Repeat the data exactly. Pictures are not part of the copy.

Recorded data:
=== Section Start ===

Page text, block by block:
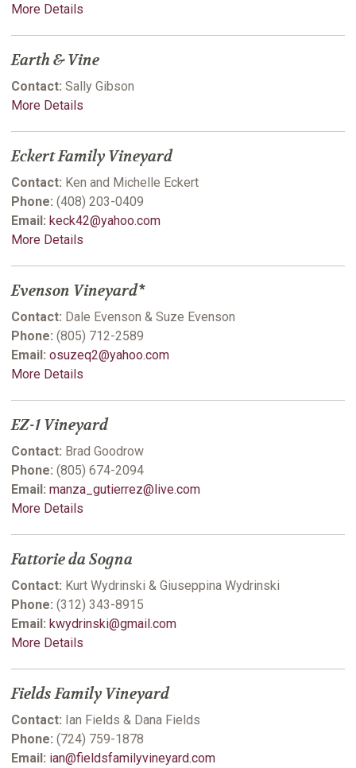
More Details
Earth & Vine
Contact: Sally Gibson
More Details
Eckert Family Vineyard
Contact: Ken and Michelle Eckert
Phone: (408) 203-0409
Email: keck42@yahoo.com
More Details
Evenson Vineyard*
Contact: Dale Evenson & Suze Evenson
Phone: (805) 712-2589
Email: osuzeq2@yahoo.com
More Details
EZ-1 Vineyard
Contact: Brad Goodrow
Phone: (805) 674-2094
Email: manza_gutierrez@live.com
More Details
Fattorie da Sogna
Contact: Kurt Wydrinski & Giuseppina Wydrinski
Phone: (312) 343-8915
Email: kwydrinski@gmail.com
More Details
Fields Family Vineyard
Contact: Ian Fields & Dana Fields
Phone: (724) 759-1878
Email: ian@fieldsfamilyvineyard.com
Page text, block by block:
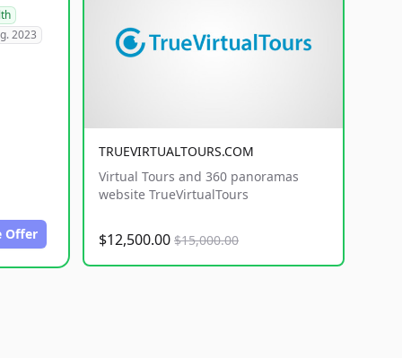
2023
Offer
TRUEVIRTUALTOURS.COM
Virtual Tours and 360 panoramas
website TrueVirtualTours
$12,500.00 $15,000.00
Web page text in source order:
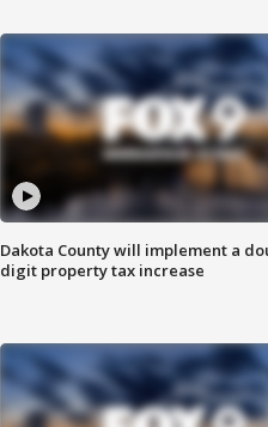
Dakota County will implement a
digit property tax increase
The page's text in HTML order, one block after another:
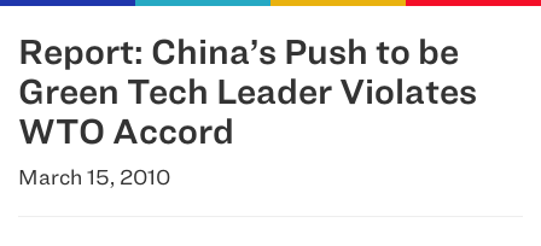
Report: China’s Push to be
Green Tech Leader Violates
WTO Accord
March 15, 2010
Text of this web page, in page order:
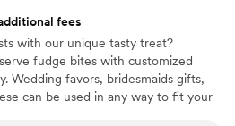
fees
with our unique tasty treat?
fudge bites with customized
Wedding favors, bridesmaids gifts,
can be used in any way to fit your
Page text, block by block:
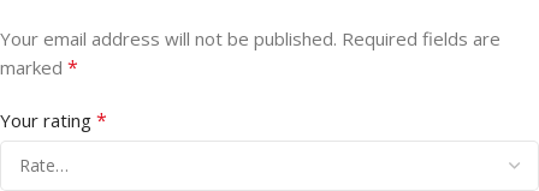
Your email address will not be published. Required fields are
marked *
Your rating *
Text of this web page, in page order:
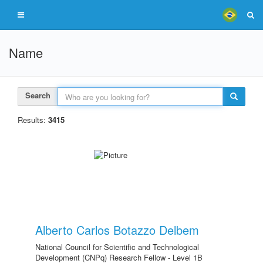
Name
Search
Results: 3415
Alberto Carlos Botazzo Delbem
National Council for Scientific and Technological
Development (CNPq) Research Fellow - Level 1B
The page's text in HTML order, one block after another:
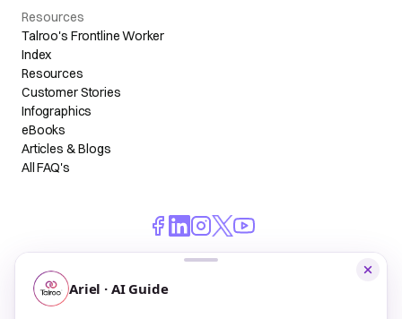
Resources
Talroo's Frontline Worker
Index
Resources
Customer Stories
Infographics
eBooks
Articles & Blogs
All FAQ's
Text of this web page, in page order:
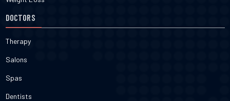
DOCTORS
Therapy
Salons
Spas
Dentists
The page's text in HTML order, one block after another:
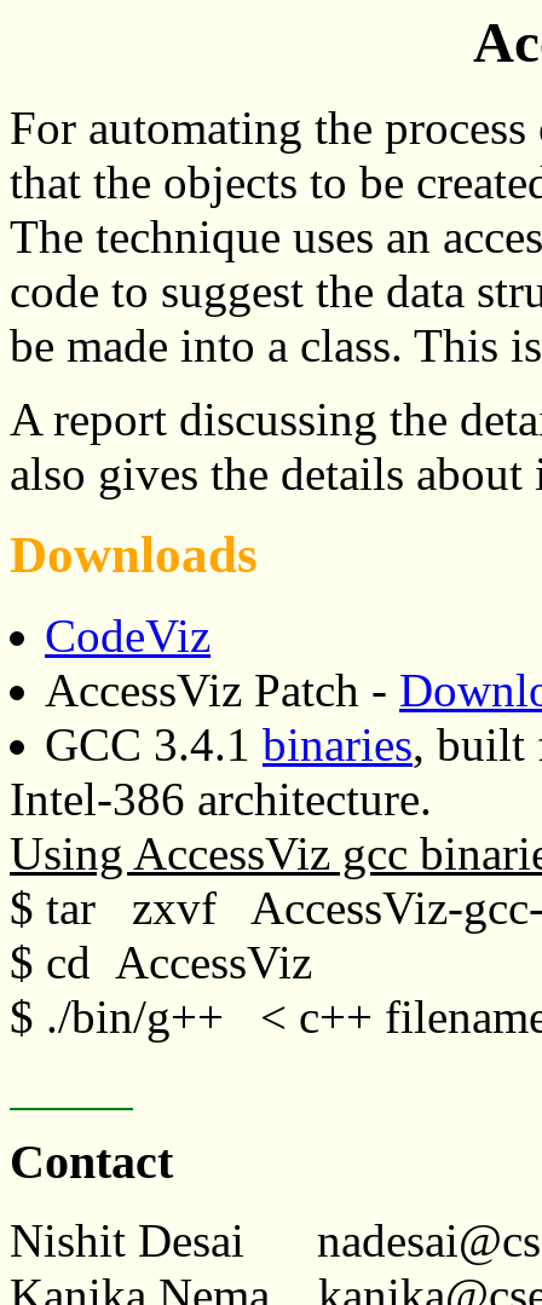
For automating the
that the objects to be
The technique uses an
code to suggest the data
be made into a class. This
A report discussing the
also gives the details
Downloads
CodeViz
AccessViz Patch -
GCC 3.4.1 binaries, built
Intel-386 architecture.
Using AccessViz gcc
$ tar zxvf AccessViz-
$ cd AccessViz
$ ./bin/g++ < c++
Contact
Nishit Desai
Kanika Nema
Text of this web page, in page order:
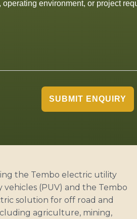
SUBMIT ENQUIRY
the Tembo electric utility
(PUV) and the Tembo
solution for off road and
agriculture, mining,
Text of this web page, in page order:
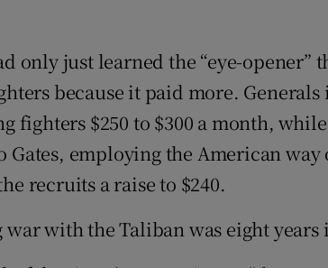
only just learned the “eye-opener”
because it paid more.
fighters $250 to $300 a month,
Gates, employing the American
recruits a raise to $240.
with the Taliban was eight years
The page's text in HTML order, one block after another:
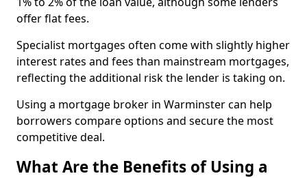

=== Section End ===

The completed task>
Page text, block by block:
More Details
Earth & Vine
Contact: Sally Gibson
More Details
Eckert Family Vineyard
Contact: Ken and Michelle Eckert
Phone: (408) 203-0409
Email: keck42@yahoo.com
More Details
Evenson Vineyard*
Contact: Dale Evenson & Suze Evenson
Phone: (805) 712-2589
Email: osuzeq2@yahoo.com
More Details
EZ-1 Vineyard
Contact: Brad Goodrow
Phone: (805) 674-2094
Email: manza_gutierrez@live.com
More Details
Fattorie da Sogna
Contact: Kurt Wydrinski & Giuseppina Wydrinski
Phone: (312) 343-8915
Email: kwydrinski@gmail.com
More Details
Fields Family Vineyard
Contact: Ian Fields & Dana Fields
Phone: (724) 759-1878
Email: ian@fieldsfamilyvineyard.com
Page text, block by block:
2023
Offer
TRUEVIRTUALTOURS.COM
Virtual Tours and 360 panoramas
website TrueVirtualTours
$12,500.00 $15,000.00
Web page text in source order:
Dakota County will implement a
digit property tax increase
The page's text in HTML order, one block after another:
Report: China’s Push to be
Green Tech Leader Violates
WTO Accord
March 15, 2010
Text of this web page, in page order:
fees
with our unique tasty treat?
fudge bites with customized
Wedding favors, bridesmaids gifts,
can be used in any way to fit your
Page text, block by block:
Your email address will not be published. Required fields are
marked *
Your rating *
Text of this web page, in page order:
Name
Search
Results: 3415
Alberto Carlos Botazzo Delbem
National Council for Scientific and Technological
Development (CNPq) Research Fellow - Level 1B
The page's text in HTML order, one block after another:
Resources
Talroo's Frontline Worker
Index
Resources
Customer Stories
Infographics
eBooks
Articles & Blogs
All FAQ's
Text of this web page, in page order:
DOCTORS
Therapy
Salons
Spas
Dentists
The page's text in HTML order, one block after another:
For automating the
that the objects to be
The technique uses an
code to suggest the data
be made into a class. This
A report discussing the
also gives the details
Downloads
CodeViz
AccessViz Patch -
GCC 3.4.1 binaries, built
Intel-386 architecture.
Using AccessViz gcc
$ tar zxvf AccessViz-
$ cd AccessViz
$ ./bin/g++ < c++
Contact
Nishit Desai
Kanika Nema
Text of this web page, in page order:
SUBMIT ENQUIRY
the Tembo electric utility
(PUV) and the Tembo
solution for off road and
agriculture, mining,
Text of this web page, in page order:
only just learned the “eye-opener”
because it paid more.
fighters $250 to $300 a month,
Gates, employing the American
recruits a raise to $240.
with the Taliban was eight years
The page's text in HTML order, one block after another:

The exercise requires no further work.